Intel QAT, is a hardware and software solution that encrypts, decrypts, compresses, and decompresses efficiently. Intel QAT provides extended accelerated compression, decompression, encryption, and decryption services by offloading the actual compression and encryption request(s).

One example of an Intel QAT device is the Intel® QuickAssist Adaptor 8970, which is an external PCIE (peripheral component interconnect express) card. The card has three Endpoints, which are also called Intel QAT acceleration devices. Each Endpoint has ring buffers for logical instances, and the Endpoint load balances requests from all rings of a given service type across all available hardware engines of the corresponding type. The engines are the computational units.

Figure 1. Intel® QuickAssist Adaptor 8970 architecture

 

Each instance or logical instance is a channel to a specific hardware accelerator, that needs to be configured in a configuration file to use Intel QAT. The number of instances that can be configured depends on many factors.
The number of rings and the type of service enabled determines the maximum number of instances of each type.

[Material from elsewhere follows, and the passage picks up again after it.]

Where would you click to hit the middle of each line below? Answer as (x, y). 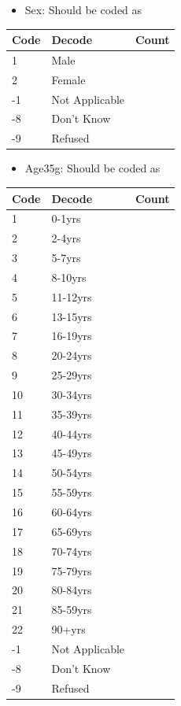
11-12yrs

The configuration parameters (NumberDcInstances * NumProcess) should be less than or equal to the maximum number of instances that the current service can provide. (NumberCyInstances * NumProcess) is the same.

Figure 2. User Process Instance Section example

 

Figure 2 shows the minimum parameters we need to change in the Intel QAT configuration file. In the example, we enabled cy and dc services, so only 32 instances of each service type can be created. Here, we use it for 4 processes and create 8 instances for each process.
In the CEPH section, LimitDevAccess is used to indicate if the user space processes in this section are limited to only access instances on this Endpoint. 0 means the processes in this section can access multiple Endpoints. 1 means each process in this section can only access one Endpoint. CyXIsPolled/DcXIsPolled is used to indicate the mode, such as 0 for interrupt mode, 1 for polling mode (this mode is used in Ceph), 2 for epoll mode. CyXCoreAffinity/DcXCoreAffinity is used to specify the core for which the instance should be affinitized, and is only valid when CyXIsPolled/DcXIsPolled is 0 or 2.

Intel QAT usage in Ceph

Intel QAT encryption in Ceph

Encryption is only used in the Ceph object gateway (RGW). It is implemented in S3 according to the Amazon SSE-C specification, and it supports AES-256-CBC server-side encryption.
In the Ceph code, there are three implementations of AES-256-CBC, including openssl, isa-l, and Intel QAT. These three methods all implement the same plugin interface. We can choose which one by configuring the plugin_crypto_accelerator parameter.
Ceph splits the RGW object with CHUNK_SIZE in the encryption module, and then sends it to the plugin for encryption. In the Intel QAT encryption plugin, the implementation is built on the top of the Intel QAT user space library directly and uses the previously mentioned sync mode.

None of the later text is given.